El 21 de noviembre de 2024, la Corte Penal Internacional ordenó el arresto de Benjamín Netanyahu por crímenes de guerra y de lesa humanidad. No tengo dudas de las responsabilidades penales del primer ministro de Israel, del mismo modo que tampoco dudo de que ningún Estado se va a atrever a detenerlo, al menos mientras cuente con la protección de Estados Unidos, responsable político último de lo que ocurre en los territorios ocupados de Palestina, y en Gaza muy en particular. Por su parte, los gobiernos europeos y la UE en su conjunto han adoptado una posición de colaboradores secundarios con el genocidio palestino: mantienen relaciones diplomáticas y comerciales con Israel, algunos le siguen vendiendo y comprando armamento, comparten tecnología militar, se sientan con él en las instituciones internacionales o coinciden en todo tipo de eventos culturales, artísticos, deportivos, etc.
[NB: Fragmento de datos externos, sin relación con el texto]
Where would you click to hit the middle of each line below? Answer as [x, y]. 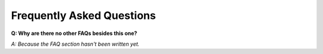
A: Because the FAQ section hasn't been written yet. [75, 44]
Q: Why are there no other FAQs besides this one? [74, 33]
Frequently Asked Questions [83, 15]

El Gobierno de Netanyahu no parece, de momento, muy preocupado con las políticas de los gobiernos europeos respecto de Gaza, de la misma manera que tampoco a los jerarcas del Tercer Reich debió de quitarles mucho el sueño la predisposición de los químicos para fabricar gases venenosos o de los maquinistas de tren para transportar a millones de personas hacia la muerte.
Queda, por último, hablar del papel de las sociedades europeas en toda esta tragedia; nuestro papel. Podemos adoptar una actitud pasiva o podemos movilizarnos contra el genocidio palestino. Podemos escoger la misma postura que tuvo una mayoría de la sociedad alemana durante el régimen nazi, es decir, mirar hacia otro lado para no ver el Holocausto, o podemos, por el contrario, hacer uso de todos los mecanismos de protesta ciudadana que están a nuestro alcance para oponernos al exterminio del pueblo palestino. Las sociedades europeas tenemos muchas maneras para poder presionar y cambiar las políticas de unos gobiernos que, en teoría son sensibles a las opiniones públicas y que, en la práctica, dependen de nuestros votos. La única manera de parar el genocidio en Gaza es que Israel sienta la amenaza real de convertirse en un Estado paria, como lo fue en su día Sudáfrica; y, para ello, la ciudadanía europea tenemos el deber de presionar a nuestros gobiernos exigiendo que rompan todo tipo de relaciones con el Estado de Israel. No hacerlo supondrá la debacle moral de toda una sociedad, una vergüenza idéntica a la que pasaron los habitantes de Weimar al contemplar los horrores de Buchenwald y una carga histórica de culpabilidad que arrastrarán durante años nuestros descendientes.